[Records contained in a dataset]
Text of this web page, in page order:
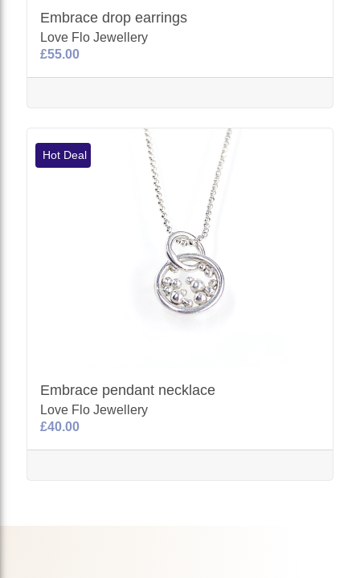
Embrace drop earrings
Love Flo Jewellery
£55.00
Hot Deal
Embrace pendant necklace
Love Flo Jewellery
£40.00
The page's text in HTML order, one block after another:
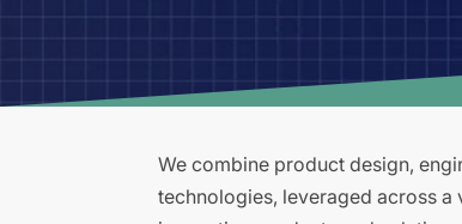
We combine product design,
technologies, leveraged across a
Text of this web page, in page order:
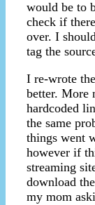
would be to
check if
over. I
tag the
I re-wrote
better. More
hardcoded
the same
things went
however if
streaming
download
my mom
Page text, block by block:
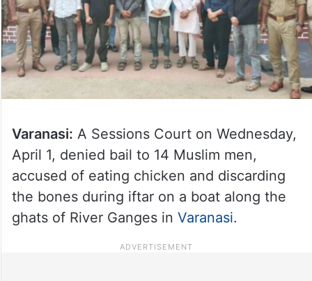
Varanasi: A Sessions Court on Wednesday,
April 1, denied bail to 14 Muslim men,
accused of eating chicken and discarding
the bones during iftar on a boat along the
ghats of River Ganges in Varanasi.
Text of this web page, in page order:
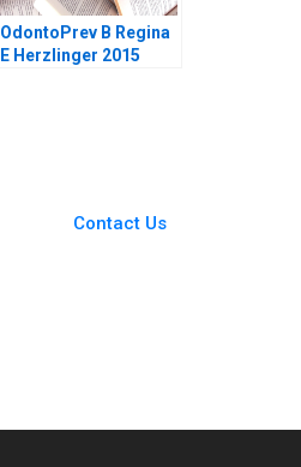
OdontoPrev B Regina
E Herzlinger 2015
Contact Us
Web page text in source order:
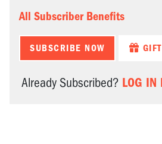
All Subscriber Benefits
SUBSCRIBE NOW GIFT
Already Subscribed? LOG IN
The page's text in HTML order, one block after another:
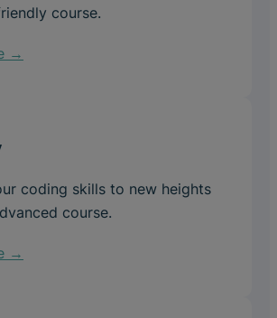
course.
→
coding skills to new heights
course.
→
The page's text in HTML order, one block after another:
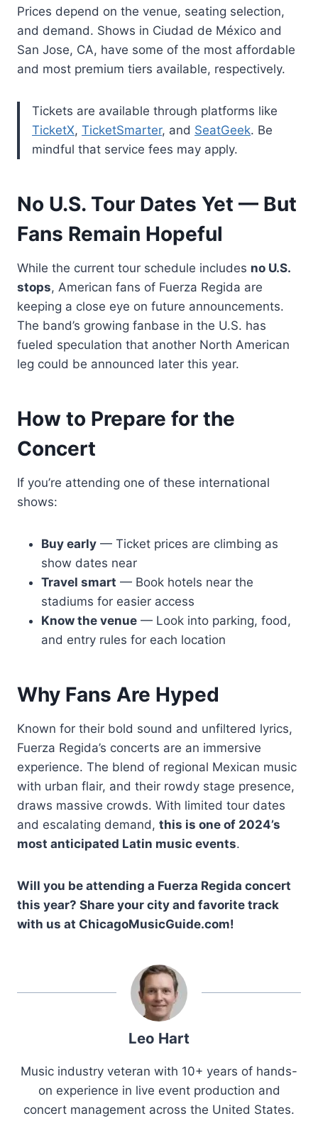
Prices depend on the venue, seating selection,
and demand. Shows in Ciudad de México and
San Jose, CA, have some of the most affordable
and most premium tiers available, respectively.
Tickets are available through platforms like
TicketX, TicketSmarter, and SeatGeek. Be
mindful that service fees may apply.
No U.S. Tour Dates Yet — But
Fans Remain Hopeful
While the current tour schedule includes no U.S.
stops, American fans of Fuerza Regida are
keeping a close eye on future announcements.
The band’s growing fanbase in the U.S. has
fueled speculation that another North American
leg could be announced later this year.
How to Prepare for the
Concert
If you’re attending one of these international
shows:
Buy early — Ticket prices are climbing as
show dates near
Travel smart — Book hotels near the
stadiums for easier access
Know the venue — Look into parking, food,
and entry rules for each location
Why Fans Are Hyped
Known for their bold sound and unfiltered lyrics,
Fuerza Regida’s concerts are an immersive
experience. The blend of regional Mexican music
with urban flair, and their rowdy stage presence,
draws massive crowds. With limited tour dates
and escalating demand, this is one of 2024’s
most anticipated Latin music events.
Will you be attending a Fuerza Regida concert
this year? Share your city and favorite track
with us at ChicagoMusicGuide.com!
Leo Hart
Music industry veteran with 10+ years of hands-
on experience in live event production and
concert management across the United States.
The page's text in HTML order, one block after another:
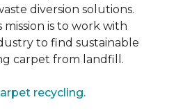
diversion solutions.
is to work with
to find sustainable
carpet from landfill.
recycling.
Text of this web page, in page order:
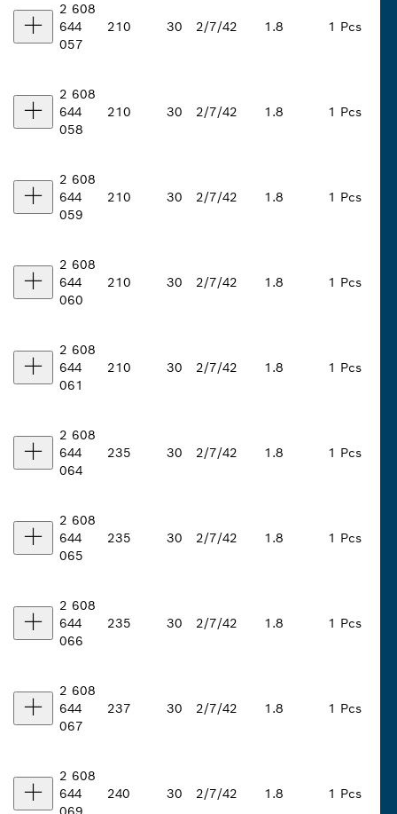
2 608
644
057
210 30 2/7/42 1.8 1 Pcs
2 608
644
058
210 30 2/7/42 1.8 1 Pcs
2 608
644
059
210 30 2/7/42 1.8 1 Pcs
2 608
644
060
210 30 2/7/42 1.8 1 Pcs
2 608
644
061
210 30 2/7/42 1.8 1 Pcs
2 608
644
064
235 30 2/7/42 1.8 1 Pcs
2 608
644
065
235 30 2/7/42 1.8 1 Pcs
2 608
644
066
235 30 2/7/42 1.8 1 Pcs
2 608
644
067
237 30 2/7/42 1.8 1 Pcs
2 608
644
240 30 2/7/42 1.8 1 Pcs

What is required —
Could you transcribe the records above exactly, leaving every picture out?

Completed task —
Text of this web page, in page order:
Embrace drop earrings
Love Flo Jewellery
£55.00
Hot Deal
Embrace pendant necklace
Love Flo Jewellery
£40.00
The page's text in HTML order, one block after another:
We combine product design,
technologies, leveraged across a
Text of this web page, in page order:
would be to
check if
over. I
tag the
I re-wrote
better. More
hardcoded
the same
things went
however if
streaming
download
my mom
Page text, block by block:
Varanasi: A Sessions Court on Wednesday,
April 1, denied bail to 14 Muslim men,
accused of eating chicken and discarding
the bones during iftar on a boat along the
ghats of River Ganges in Varanasi.
Text of this web page, in page order:
OdontoPrev B Regina
E Herzlinger 2015
Contact Us
Web page text in source order:
All Subscriber Benefits
SUBSCRIBE NOW GIFT
Already Subscribed? LOG IN
The page's text in HTML order, one block after another:
course.
→
coding skills to new heights
course.
→
The page's text in HTML order, one block after another:
Prices depend on the venue, seating selection,
and demand. Shows in Ciudad de México and
San Jose, CA, have some of the most affordable
and most premium tiers available, respectively.
Tickets are available through platforms like
TicketX, TicketSmarter, and SeatGeek. Be
mindful that service fees may apply.
No U.S. Tour Dates Yet — But
Fans Remain Hopeful
While the current tour schedule includes no U.S.
stops, American fans of Fuerza Regida are
keeping a close eye on future announcements.
The band’s growing fanbase in the U.S. has
fueled speculation that another North American
leg could be announced later this year.
How to Prepare for the
Concert
If you’re attending one of these international
shows:
Buy early — Ticket prices are climbing as
show dates near
Travel smart — Book hotels near the
stadiums for easier access
Know the venue — Look into parking, food,
and entry rules for each location
Why Fans Are Hyped
Known for their bold sound and unfiltered lyrics,
Fuerza Regida’s concerts are an immersive
experience. The blend of regional Mexican music
with urban flair, and their rowdy stage presence,
draws massive crowds. With limited tour dates
and escalating demand, this is one of 2024’s
most anticipated Latin music events.
Will you be attending a Fuerza Regida concert
this year? Share your city and favorite track
with us at ChicagoMusicGuide.com!
Leo Hart
Music industry veteran with 10+ years of hands-
on experience in live event production and
concert management across the United States.
The page's text in HTML order, one block after another:
diversion solutions.
is to work with
to find sustainable
carpet from landfill.
recycling.
Text of this web page, in page order:
2 608
644
057
210 30 2/7/42 1.8 1 Pcs
2 608
644
058
210 30 2/7/42 1.8 1 Pcs
2 608
644
059
210 30 2/7/42 1.8 1 Pcs
2 608
644
060
210 30 2/7/42 1.8 1 Pcs
2 608
644
061
210 30 2/7/42 1.8 1 Pcs
2 608
644
064
235 30 2/7/42 1.8 1 Pcs
2 608
644
065
235 30 2/7/42 1.8 1 Pcs
2 608
644
066
235 30 2/7/42 1.8 1 Pcs
2 608
644
067
237 30 2/7/42 1.8 1 Pcs
2 608
644
240 30 2/7/42 1.8 1 Pcs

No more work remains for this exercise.